Ruth’s eyes were bright, her face expertly made up. There was no way to discern how her meeting with her estranged husband had gone. Although possibly her early return from London was a clue.

Sighing, Lilias straightened, crossing to draw the heavy curtains across the windows.

Ruth had only been married for twelve months, and Lilias still had no idea what had brought her home to Marsh House with her tail between her legs.

It must have been something serious, because her sister had always said how much she hated it here in the wilds of Norfolk.

She’d certainly always been desperate to escape, anyway.

“Where do you do your shopping?” Lilias heard her ask Nadine now. “I do like the dress you’re wearing.”

Lilias spoke quickly before a discussion about the latest fashions or clothes rationing could commence. “Where’s young David?”

It was Ruth who answered. “In the kitchen, I think. He wanted to play with the dog.”

Lilias frowned. She knew the boy would be safe with Compass, and so did Ruth. But Nadine didn’t.

“Perhaps we’d better go in there?” she suggested. “Mrs. Symonds left us some stew, and I don’t know about you two, but I’m famished.”

They found the boy on the rag rug, half in and half out of the dog basket, fast asleep and cuddled up next to Compass. Clearly David had found himself a protector.

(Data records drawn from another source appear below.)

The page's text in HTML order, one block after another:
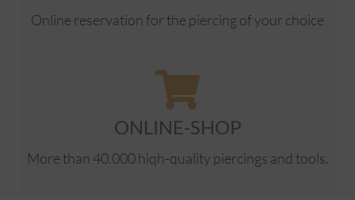
Online reservation for the piercing of your choice
ONLINE-SHOP
More than 40.000 hiqh-quality piercings and tools.
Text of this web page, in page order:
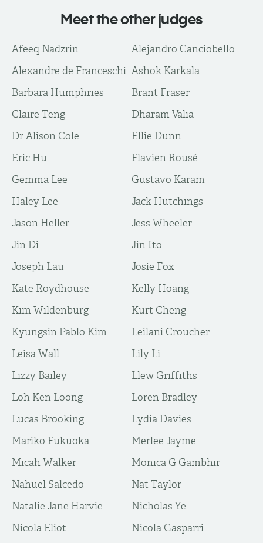
Meet the other judges
Afeeq Nadzrin
Alejandro Canciobello
Alexandre de Franceschi Ashok Karkala
Barbara Humphries
Brant Fraser
Claire Teng
Dharam Valia
Dr Alison Cole
Ellie Dunn
Eric Hu
Flavien Rousé
Gemma Lee
Gustavo Karam
Haley Lee
Jack Hutchings
Jason Heller
Jess Wheeler
Jin Di
Jin Ito
Joseph Lau
Josie Fox
Kate Roydhouse
Kelly Hoang
Kim Wildenburg
Kurt Cheng
Kyungsin Pablo Kim
Leilani Croucher
Leisa Wall
Lily Li
Lizzy Bailey
Llew Griffiths
Loh Ken Loong
Loren Bradley
Lucas Brooking
Lydia Davies
Mariko Fukuoka
Merlee Jayme
Micah Walker
Monica G Gambhir
Nahuel Salcedo
Nat Taylor
Natalie Jane Harvie
Nicholas Ye
Nicola Eliot
Nicola Gasparri
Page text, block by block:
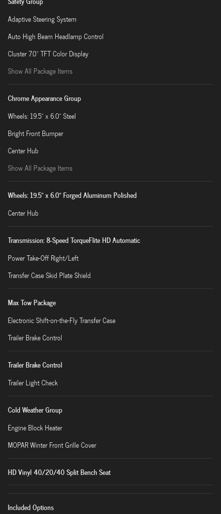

“The poor mite’s exhausted,” Lilias said with an affectionate smile. “And who can blame him, after what he’s been through today? Do you want to leave him there while we eat, Nadine? Or will you put him to bed?”

“Darling,” said Ruth, “only you would think that leaving a child to sleep in a dog’s bed with the dog was a realistic option. Shoo him off so Nadine can get to her son.”

“Oh, all right.” Reluctantly—because the pair looked so settled and comfortable—Lilias did so. “I’ll take Compass outside for a minute. Serve out the supper, will you, Ruth, while Nadine puts David to bed? I’ve got the bedroom on the right ready for him, Nadine. Come on, Compass!”